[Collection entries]
BEGIN
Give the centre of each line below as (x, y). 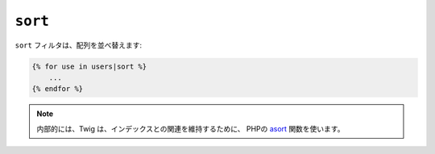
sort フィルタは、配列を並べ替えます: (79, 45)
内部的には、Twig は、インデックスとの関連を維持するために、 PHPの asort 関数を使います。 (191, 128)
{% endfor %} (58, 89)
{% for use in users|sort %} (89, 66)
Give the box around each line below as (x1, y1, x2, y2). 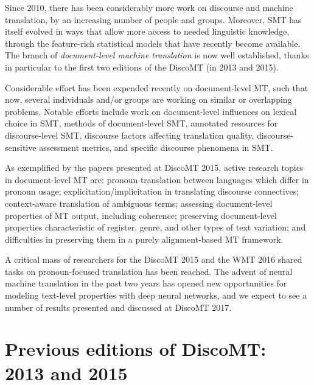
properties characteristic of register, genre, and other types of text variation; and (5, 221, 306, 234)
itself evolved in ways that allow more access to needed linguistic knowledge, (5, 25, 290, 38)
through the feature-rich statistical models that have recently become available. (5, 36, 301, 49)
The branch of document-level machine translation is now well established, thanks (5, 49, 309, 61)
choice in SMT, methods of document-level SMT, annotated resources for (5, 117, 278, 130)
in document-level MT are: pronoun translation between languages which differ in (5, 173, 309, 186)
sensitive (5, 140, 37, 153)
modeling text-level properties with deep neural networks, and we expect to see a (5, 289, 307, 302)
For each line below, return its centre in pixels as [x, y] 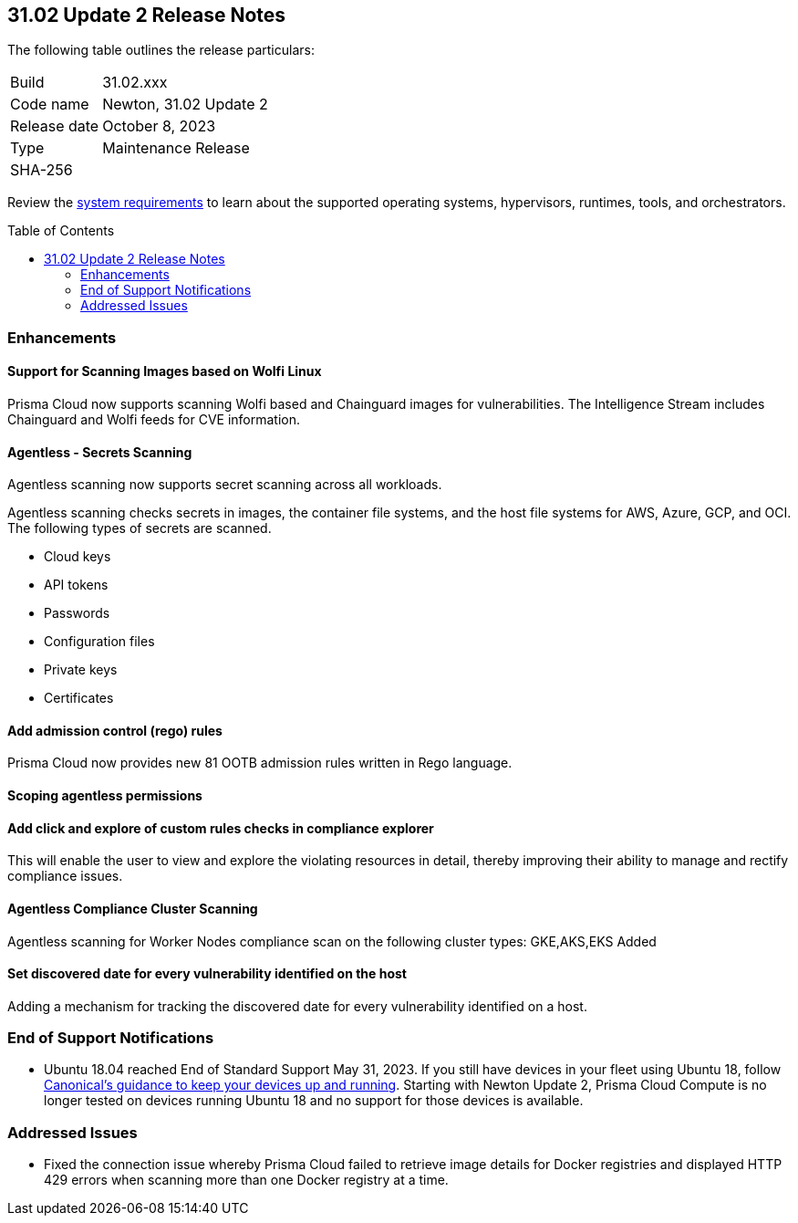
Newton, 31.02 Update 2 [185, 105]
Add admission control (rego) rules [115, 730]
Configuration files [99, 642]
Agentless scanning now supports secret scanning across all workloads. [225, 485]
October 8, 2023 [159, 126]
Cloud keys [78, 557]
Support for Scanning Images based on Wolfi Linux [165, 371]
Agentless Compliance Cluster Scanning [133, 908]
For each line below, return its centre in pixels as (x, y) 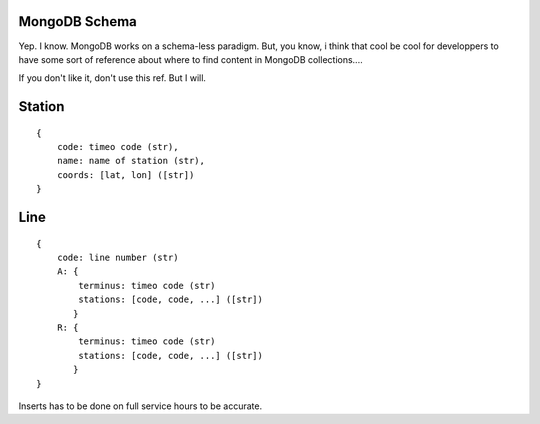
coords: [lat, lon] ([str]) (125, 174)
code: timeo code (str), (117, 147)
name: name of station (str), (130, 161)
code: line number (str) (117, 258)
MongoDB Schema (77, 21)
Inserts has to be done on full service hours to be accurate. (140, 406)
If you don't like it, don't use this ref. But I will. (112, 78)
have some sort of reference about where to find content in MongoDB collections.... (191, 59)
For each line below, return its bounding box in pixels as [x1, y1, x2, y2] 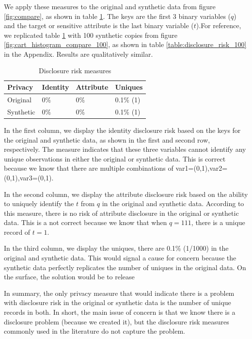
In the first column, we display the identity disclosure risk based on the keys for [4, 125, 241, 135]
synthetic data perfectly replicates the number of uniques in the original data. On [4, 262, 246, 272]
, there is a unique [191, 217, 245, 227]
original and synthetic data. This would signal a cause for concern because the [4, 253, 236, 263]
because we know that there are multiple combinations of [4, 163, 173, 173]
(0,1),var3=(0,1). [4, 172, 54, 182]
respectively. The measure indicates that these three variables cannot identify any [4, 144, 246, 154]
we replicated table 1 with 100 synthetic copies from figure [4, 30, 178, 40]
END
Lines from the one above containing "Cloud keys [78, 557]" down to the one containing "Inserts has to" should be transcribed exactly, with both ends kept and no pictures.

Cloud keys [78, 557]
Support for Scanning Images based on Wolfi Linux [165, 371]
Agentless Compliance Cluster Scanning [133, 908]
For each line below, return its centre in pixels as (x, y) 
coords: [lat, lon] ([str]) (125, 174)
code: timeo code (str), (117, 147)
name: name of station (str), (130, 161)
code: line number (str) (117, 258)
MongoDB Schema (77, 21)
Inserts has to be done on full service hours to be accurate. (140, 406)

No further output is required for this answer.